Yeah, but isn't it amazing that someone could be confident enough that they could do that and interrupt a show and yell shit like that out at you and know they're not going to get fired for that?
Well, I even said to him, I said, anything I said, it kept getting worse and worse.
I said to the guy who was heckling, because there was a head guy, a boss, and I was like, do you work for this man?
He goes, why can't I be a partner?
Why do I have to be an employee?
Because I'm black?
I was like, literally, no.
I was like, I'm genuinely just trying to get out of this fucking alive.
But it was like one of those, and it just kept getting worse and worse and worse, and nobody was laughing, especially the rich white millionaires were like, we can't even touch this.
And then he became kind of like, his son was there, who's like, listened to the podcast or whatever.
He's a great guy.
Shout out Josh.
They had me go to Mets games.
I still go to, I'm like friends with them now, which is, they're amazing people.
It's a rain delay?
In the first game, the first time I saw Steve Cohen again since I bombed, it's a rain delay?
Steve goes, why don't you get up on the mic and start doing comedy?

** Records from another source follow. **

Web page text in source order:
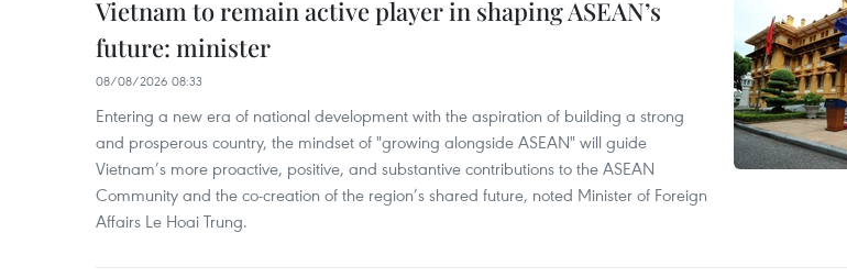
Vietnam to remain active player in shaping ASEAN’s
future: minister
08/08/2026 08:33
Entering a new era of national development with the aspiration of building a strong
and prosperous country, the mindset of "growing alongside ASEAN" will guide
Vietnam’s more proactive, positive, and substantive contributions to the ASEAN
Community and the co-creation of the region’s shared future, noted Minister of Foreign
Affairs Le Hoai Trung.
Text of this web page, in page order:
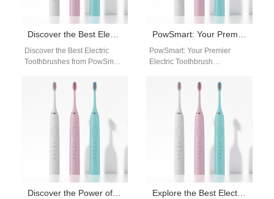
Discover the Best Electric Toothbrushes from PowSmart: Your Ultimate Oral Care Solution
Discover the Best Electric
Toothbrushes from PowSmart:
Solution Are you looking for a
PowSmart: Your Premier Electric Toothbrush Manufacturer in China for the US Market
PowSmart: Your Premier
Electric Toothbrush
US Market Are you searching
Discover the Power of PowSmart Electric Toothbrushes: The Ultimate Oral Care Solution Explore the Best Electric Toothbrushes from PowSmart: Your Ultimate Oral Care Solution
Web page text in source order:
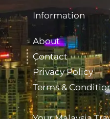
Information
About
Contact
Privacy Policy
Terms &
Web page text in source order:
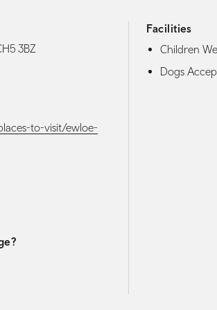
3BZ
to-visit/ewloe-
Facilities
Children
Dogs
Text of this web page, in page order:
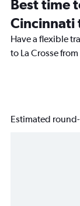
Best time
Cincinnati
Have a flexible
to La Crosse
Estimated
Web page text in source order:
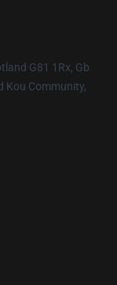
G81 1Rx, Gb
Kou Community,
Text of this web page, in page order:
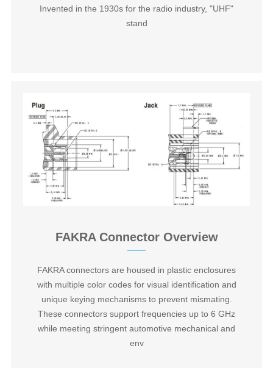
Invented in the 1930s for the radio industry, "UHF"
stand
FAKRA Connector Overview
FAKRA connectors are housed in plastic enclosures
with multiple color codes for visual identification and
unique keying mechanisms to prevent mismating.
These connectors support frequencies up to 6 GHz
while meeting stringent automotive mechanical and
env
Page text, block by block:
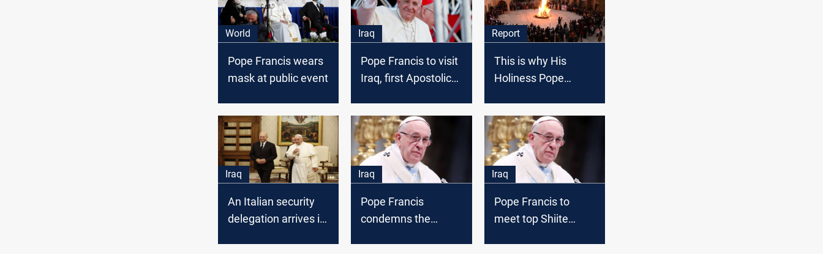
World
Pope Francis wears
mask at public event
Iraq
Pope Francis to visit
Iraq, first Apostolic
Report
This is why His
Holiness Pope
Iraq
An Italian security
delegation arrives in
Iraq
Pope Francis
condemns the
Iraq
Pope Francis to
meet top Shiite
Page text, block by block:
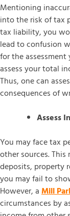
Mentioning
into the risk of tax
tax liability, you
lead to confusion
for the
assess your total
Thus, one can
consequences of
Assess
You may face tax
other sources.
deposits, property
you may fail to
However, aMill
circumstances by
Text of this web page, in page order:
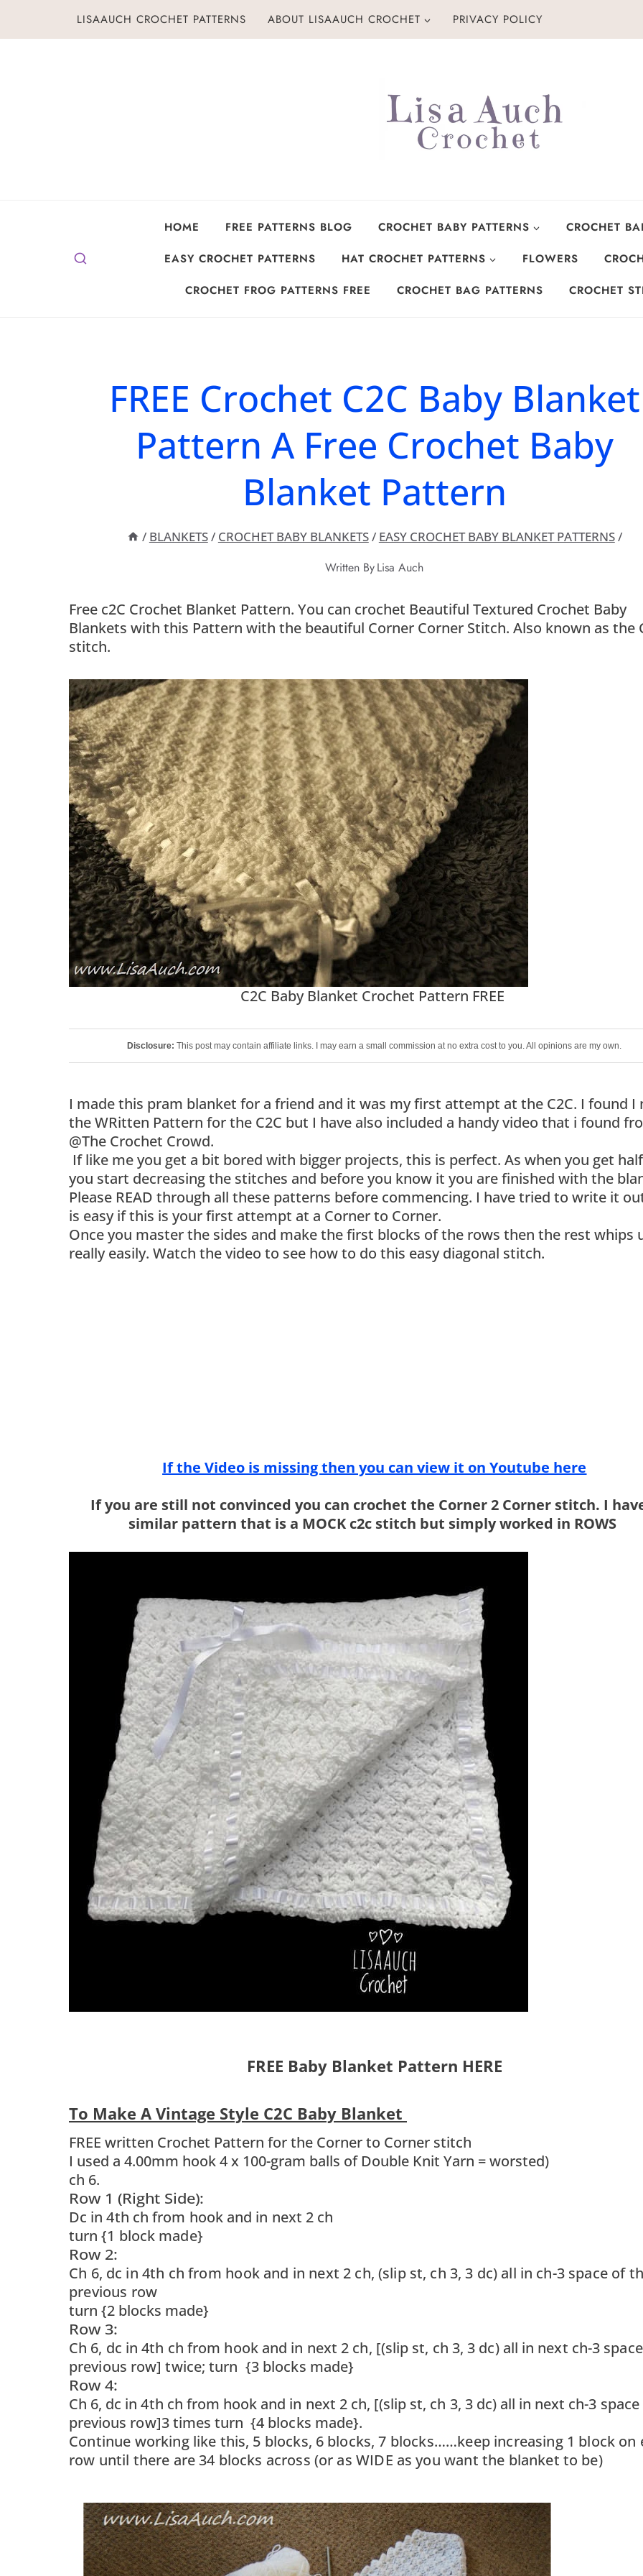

For Citi Field, who's sitting there in a rain delay, angry Mets fans that were losing there just got knocked out of the playoffs, they give me a microphone in the fucking booth, like the newscasters booth, and I'm doing now, he goes, just start doing comedy, like make the people laugh.
And now I'm bombing, but at least that one I couldn't hear, because I'm just in a newscaster's booth, just eating shit.
Nothing, but my friends, thank God I have great friends like this, my friends who are dire Mets fans at every Mets game, were recording me bombing on the outside, and they graciously gave me that.